JawaPos.com - Badan Gizi Nasional (BGN) menyatakan terpukul atas Rentetan kasus dugaan keracunan dalam program Makan Bergizi Gratis (MBG).
Kondisi itu terjadi ketika lembaga tersebut tengah berupaya membenahi tata kelola program yang selama ini menjadi sorotan.
Kepala BGN Sudaryono mengatakan, persoalan keracunan makanan menjadi tantangan baru di tengah berbagai pembenahan yang sedang dilakukan lembaganya.

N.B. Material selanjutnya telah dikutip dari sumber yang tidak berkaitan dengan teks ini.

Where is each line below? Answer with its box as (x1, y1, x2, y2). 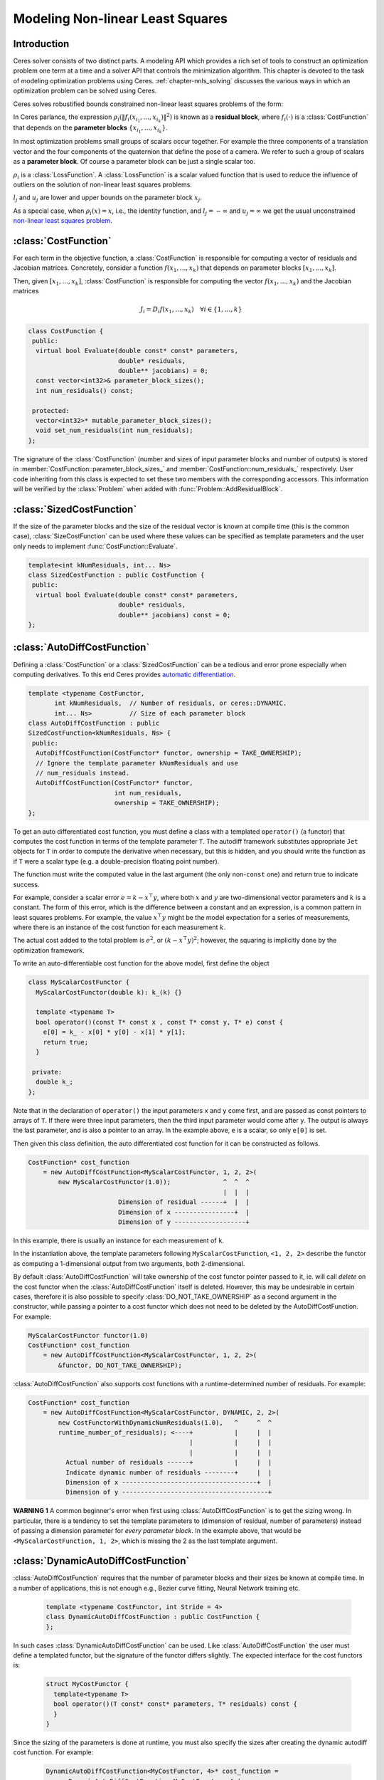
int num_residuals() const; (36, 387, 134, 394)
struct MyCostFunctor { (46, 1680, 129, 1688)
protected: (32, 407, 70, 414)
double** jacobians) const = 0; (117, 611, 231, 619)
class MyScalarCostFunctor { (28, 978, 130, 986)
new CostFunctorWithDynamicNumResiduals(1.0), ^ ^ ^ (58, 1418, 272, 1427)
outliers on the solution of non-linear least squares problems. (13, 180, 192, 189)
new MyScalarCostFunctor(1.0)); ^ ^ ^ (58, 1178, 250, 1186)
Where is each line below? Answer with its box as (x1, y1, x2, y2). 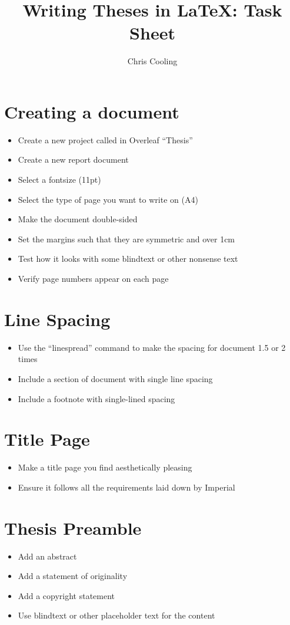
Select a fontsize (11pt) (18, 173, 101, 186)
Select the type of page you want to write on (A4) (18, 193, 198, 205)
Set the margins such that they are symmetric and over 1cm (18, 232, 235, 245)
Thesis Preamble (4, 515, 142, 540)
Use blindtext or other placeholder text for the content (18, 609, 215, 621)
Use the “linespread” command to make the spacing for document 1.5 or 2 (18, 341, 286, 353)
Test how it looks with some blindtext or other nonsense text (18, 252, 238, 265)
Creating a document (4, 99, 179, 123)
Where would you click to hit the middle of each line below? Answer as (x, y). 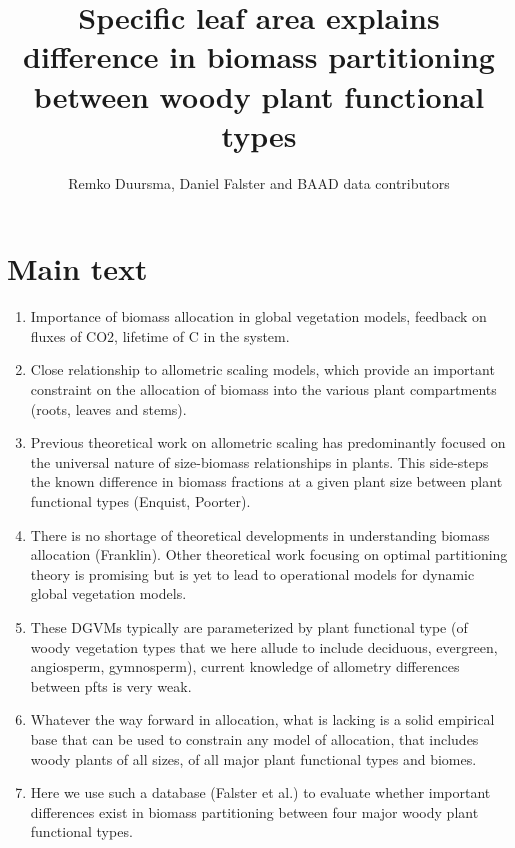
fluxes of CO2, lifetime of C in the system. (160, 335)
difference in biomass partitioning (259, 56)
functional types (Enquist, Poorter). (140, 500)
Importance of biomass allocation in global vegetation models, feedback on (258, 316)
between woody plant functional (259, 95)
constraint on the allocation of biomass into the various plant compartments (263, 389)
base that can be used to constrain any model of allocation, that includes (254, 738)
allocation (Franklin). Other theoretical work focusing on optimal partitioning (269, 554)
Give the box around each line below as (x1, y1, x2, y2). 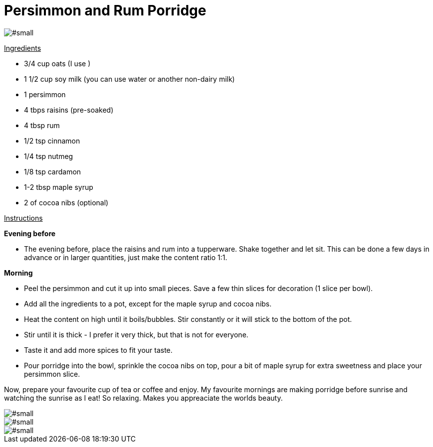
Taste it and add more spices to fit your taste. (24, 345, 173, 354)
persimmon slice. (24, 369, 80, 378)
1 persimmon (24, 90, 66, 99)
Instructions (4, 213, 43, 222)
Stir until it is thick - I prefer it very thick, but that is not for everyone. (24, 330, 248, 339)
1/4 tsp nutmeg (24, 151, 73, 160)
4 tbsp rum (24, 121, 60, 130)
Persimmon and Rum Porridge (4, 2, 207, 19)
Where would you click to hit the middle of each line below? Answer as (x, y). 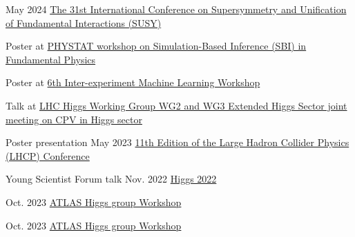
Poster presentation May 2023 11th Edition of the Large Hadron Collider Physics (177, 142)
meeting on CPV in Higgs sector (74, 119)
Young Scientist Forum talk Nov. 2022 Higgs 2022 (111, 179)
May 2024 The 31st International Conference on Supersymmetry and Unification (176, 9)
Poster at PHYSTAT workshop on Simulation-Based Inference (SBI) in (156, 46)
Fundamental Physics (51, 59)
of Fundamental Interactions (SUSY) (84, 22)
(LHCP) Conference (48, 155)
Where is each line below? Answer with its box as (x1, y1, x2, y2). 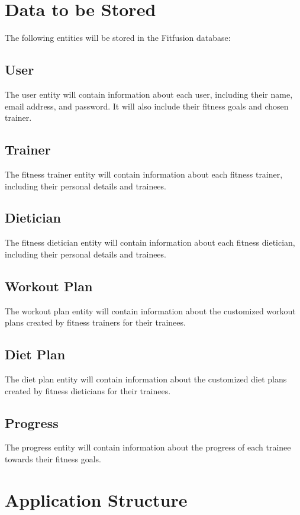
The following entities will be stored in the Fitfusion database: (5, 31, 231, 44)
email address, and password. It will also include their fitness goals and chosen (5, 99, 289, 112)
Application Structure (5, 487, 188, 511)
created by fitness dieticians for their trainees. (5, 384, 171, 397)
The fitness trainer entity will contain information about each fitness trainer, (5, 168, 283, 180)
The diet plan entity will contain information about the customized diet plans (5, 373, 287, 385)
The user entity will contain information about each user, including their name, (5, 88, 293, 100)
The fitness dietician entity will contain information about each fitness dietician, (5, 236, 295, 249)
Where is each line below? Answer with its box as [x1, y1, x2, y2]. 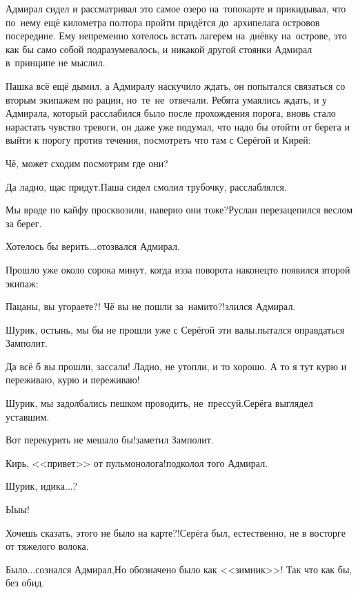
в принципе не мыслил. [6, 55, 106, 70]
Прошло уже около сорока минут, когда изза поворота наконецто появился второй [6, 262, 350, 276]
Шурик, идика [6, 479, 65, 493]
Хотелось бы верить [6, 239, 89, 253]
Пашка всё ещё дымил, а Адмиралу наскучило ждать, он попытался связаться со [6, 78, 346, 93]
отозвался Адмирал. [97, 239, 180, 253]
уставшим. [6, 409, 50, 423]
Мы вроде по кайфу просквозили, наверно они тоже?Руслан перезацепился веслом [6, 202, 353, 217]
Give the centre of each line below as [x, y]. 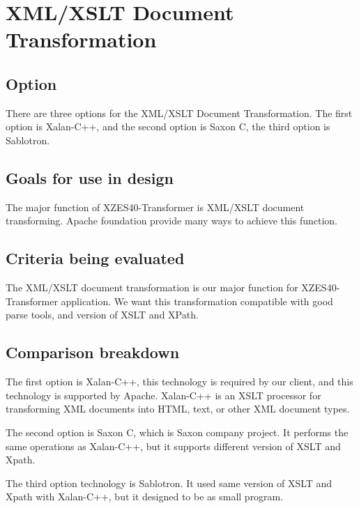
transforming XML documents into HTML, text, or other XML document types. [178, 409]
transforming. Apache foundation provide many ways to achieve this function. [171, 221]
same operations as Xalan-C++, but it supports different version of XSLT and [173, 446]
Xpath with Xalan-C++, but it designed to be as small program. [145, 497]
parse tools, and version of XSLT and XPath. [102, 315]
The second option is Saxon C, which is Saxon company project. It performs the [177, 432]
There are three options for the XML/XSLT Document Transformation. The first [179, 113]
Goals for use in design [90, 177]
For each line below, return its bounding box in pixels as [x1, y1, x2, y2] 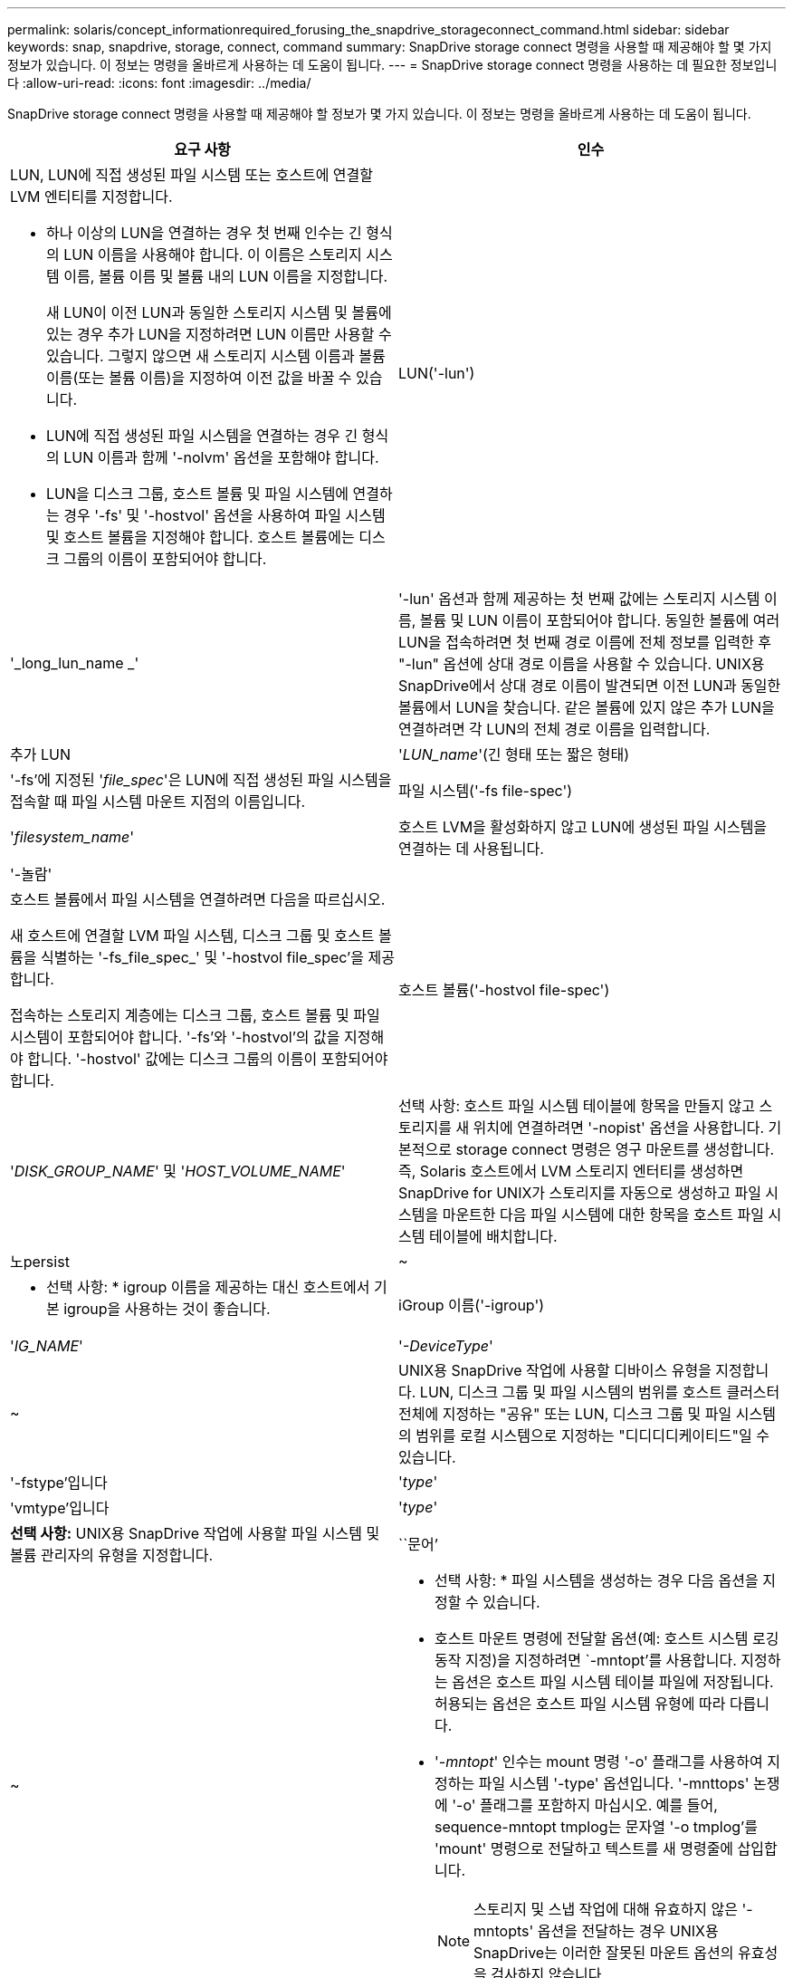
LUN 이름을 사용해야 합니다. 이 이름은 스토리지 [63, 245, 362, 264]
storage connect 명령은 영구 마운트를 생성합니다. [455, 1140, 775, 1158]
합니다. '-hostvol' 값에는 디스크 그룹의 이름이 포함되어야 [27, 1050, 388, 1068]
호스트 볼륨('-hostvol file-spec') [398, 981, 610, 999]
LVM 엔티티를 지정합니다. [10, 187, 173, 206]
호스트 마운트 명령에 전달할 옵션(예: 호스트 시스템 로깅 [435, 1629, 779, 1647]
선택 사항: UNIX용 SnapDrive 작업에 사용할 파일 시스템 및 [10, 1524, 380, 1542]
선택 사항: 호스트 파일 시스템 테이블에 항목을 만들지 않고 [398, 1097, 755, 1115]

Mulai dari sistem, aturan, teknologi informasi, pelaporan, hingga pengawasan.
Baca Juga: SPPG Soditan Lasem Rembang Tanggung Biaya Pengobatan Siswa Diduga Keracunan MBG
"Tapi kemudian di atas itu semua tiba-tiba ada keracunan makanan itu kemudian kami aduh cukup sangat prihatin dan drop ya. Tapi ini menjadi tantangan kami pastikan kami berusaha keras, ya," kata Sudaryono di DPR, Kamis (3/9) malam.
Sudaryono menyebut, berdasarkan pemetaan terhadap kasus keracunan MBG yang terjadi di sejumlah wilayah, sekitar 80-90 persen di antaranya berkaitan dengan pelanggaran SOP.
Ketidaktaatan itu ditemukan mulai dari proses penyimpanan makanan hingga pengaturan suhu dan batas waktu konsumsi.
"Bagaimana kami tadi sudah sudah jelaskan juga dalam dari kasus keracunan yang ada itu kalau kita breakdown itu 80-90% itu karena tidak taat SOP," kata dia.
Menurut dia, persoalan tersebut menjadi tantangan besar bagi BGN di tengah upaya lembaga tersebut membenahi tata kelola program MBG.
Baca Juga: 5 Fakta Kasus Dugaan Keracunan MBG di SMPN 1 Kabuh Jombang, Menu Udang jadi Sorotan Siswa
Terlebih, BGN saat ini juga tengah melakukan pembenahan terhadap sistem, regulasi, teknologi informasi, pelaporan hingga pengawasan.
"Tentu saja kendala terbesar kami adalah di saat kami kemudian memperbaiki tata kelola, sistem, peraturan, IT, pelaporan, pengawasan, zoom meeting, jam kerja, lain-lain yang kami kerjakan ini selama sebulanan ini," sambung Sudaryono.
Sudaryono menyebut sejumlah kasus keracunan yang menjadi perhatian BGN terjadi di Sidoarjo, Agam, hingga Lasem, Rembang.
BGN, kata dia, tidak ingin persoalan tersebut membuat pembenahan program terhenti.
"Ini tentu saja kami sangat sangat terpukul sebetulnya tapi ini dan kami tidak boleh menyerah," tutur Sudaryono.
Baca Juga: Banyak Kasus Keracunan, BGN Tetap Kejar Target 72,46 Juta Penerima Manfaat MBG pada 2027
Dia memastikan pembenahan tata kelola MBG akan terus dilakukan, termasuk memperbaiki aturan dan alur pengelolaan keuangan.
Koordinasi antar-kementerian dan lembaga terkait juga diperkuat untuk memastikan pelaksanaan program tidak sekadar berorientasi pada pembagian makanan.
"Insya Allah ini kami kita perbaiki semua tata kelolanya, aturannya, flow flow penataan keuangannya dan lain sebagainya, ya kami kemudian terus berkoordinasi data. Antar kementerian lembaga yang terkait terkait MBG ini juga sudah saling ngobrol, sehingga BGN ini tidak hanya ngasih makan orang kemudian kenyang selesai, nggak," pungkasnya.